Apart from the images, the entire listing below must be restated word for word.

---------- SUPPLIED INFORMATION

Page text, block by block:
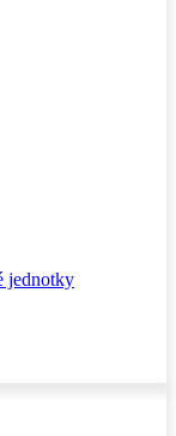
jednotky
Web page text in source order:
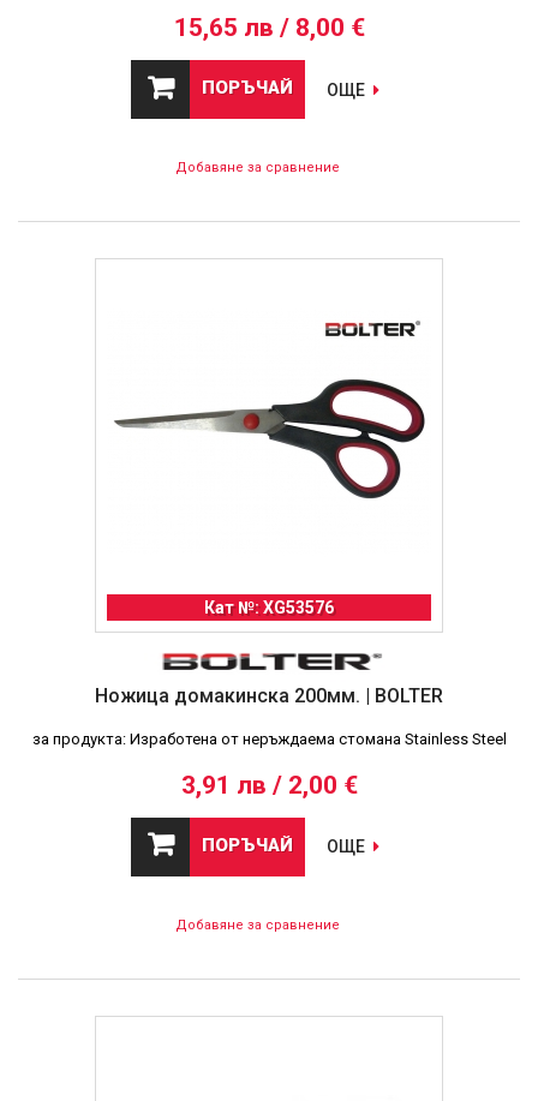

--------------------

### EXERCISE RESULT
Page text, block by block:
jednotky
Web page text in source order:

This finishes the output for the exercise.